Task directions:
Nothing is to be output except the lines from the one containing "and neither is" through the end of the material, each reproduced exactly.

Entries supplied:
####

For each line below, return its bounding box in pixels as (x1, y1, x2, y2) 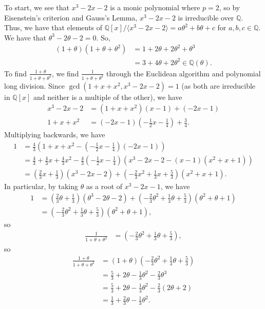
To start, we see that (4, 2, 69, 12)
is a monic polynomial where (110, 2, 200, 12)
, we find (51, 68, 79, 78)
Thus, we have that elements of (4, 22, 103, 33)
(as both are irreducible (181, 80, 256, 91)
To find (4, 68, 27, 78)
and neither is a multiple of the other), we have (33, 91, 182, 102)
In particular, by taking (4, 181, 79, 192)

####

Output for this task:
and neither is a multiple of the other), we have (33, 91, 182, 102)
In particular, by taking (4, 181, 79, 192)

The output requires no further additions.